# Upgraded shocks for standard 335D suspension



## KeithS (Dec 30, 2001)

I have standard (non sport) suspension in our D. In general I happy with the ride EXCEPT for the underdamped shocks, especially in the rear. I'll guess the valving was designed for earlier versions of the RFT's but I can't believe they intentionally set it up to be more Buick than BMW like. With the goal of maintaining the RFTs, is there anyone with experience with just upgrading the shocks. I have no idea if the shocks on a d are different than an i. Would just changing the rears be a mistake?

Thanks


----------



## 335dFan (Nov 8, 2012)

Initially I replaced the OEM dampers with Bilstein B6 on all four corners. That did the trick for my non-sports D to solve the type of issues you described. 


Sent from BimmerApp mobile app


----------



## KeithS (Dec 30, 2001)

Happy335dOwner said:


> Initially I replaced the OEM dampers with Bilstein B6 on all four corners. That did the trick for my non-sports D to solve the type of issues you described.
> 
> Sent from BimmerApp mobile app


Did you maintain the RFTs with that setup?

Thanks


----------



## 335dFan (Nov 8, 2012)

KeithS said:


> Did you maintain the RFTs with that setup?
> 
> Thanks


Yes I did. I even bought Blizzak LM-25 RFT for my winters. I thought the RFTs and the Bilsteins were a pretty good match.

Of course, since then I have totally redone my suspension to try to turn it into an M3 (hehe) and I now run Michelin PSS.

But at that time, until I got the mod fever, I had intended to run the RFTs until all the tread was gone.

The RFTs and Bilsteins were fine for curing the wallowing problem and speed bump woes. I even took them to the track one day. I have since sold my Bilsteins to another D owner. I think he has been similarly pleased with what they did for his stock D.


----------



## KeithS (Dec 30, 2001)

Now at 32K miles I have been holding off, but this sounds like it will be my very first mod!


----------



## Axel61 (Mar 10, 2011)

I added Koni FSD's on my 20011 335d Non sport and the car handles superbly . Tire rack should hv 20% discount right now go for it .I don't regret this is my second set in 10 yrs.
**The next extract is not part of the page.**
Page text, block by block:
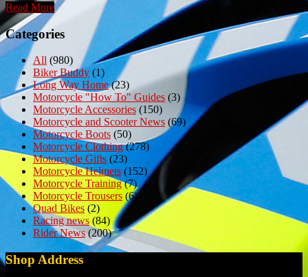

First one on an 02 MCS and car still running FSD since 80k now 160k with new owner

Sent from my SPH-L710 using BimmerApp mobile app


----------



## OILPowered (Jun 16, 2012)

I have Happy335dOwner's Bilstein B6 HDs on my base 'd. (He now has a fully upgraded M3 suspension on his , as he said above) IMO, a perfect remedy for the underdamped, mushy stock shocks. Much improved road feel, surprisingly less body roll and no more wallowy rebounds over extended bumps. It's what the base suspension should have been from the factory. I still have my stock wheels and Contis. 


Sent from BimmerApp mobile app


----------



## KeithS (Dec 30, 2001)

It sounds as the B6 is exactly what I want. Of course shouldn't need to be changing shocks on a 2 year old car. 

I had a bad experience with Koni FSD's so not sure I would used them again. While they were fine on my 328i, on our 540 the front pair was completely shot in 12K miles. While Koni never gave me an explaination, they did replace them under warranty with yellow adjustables which have been fine.


----------



## Axel61 (Mar 10, 2011)

Nothing is garanteed in life although u had previous issue koni cam to bat for you so there a positive feedback therefore happy customer. Wether you decide one for another that's your choice but regardless good luck in choosing what suits your needs amigo D

Sent from my SPH-L710 using BimmerApp mobile app


----------



## Axel61 (Mar 10, 2011)

Btw the reason I opted again for FSD was the suprrb ride I got out of my 02 MCS for many years and u know something it rode with the OEM stock performance springs . The OEM 335d schocks were not at par for the roads here in Puerto Rico

Sent from my SPH-L710 using BimmerApp mobile app


----------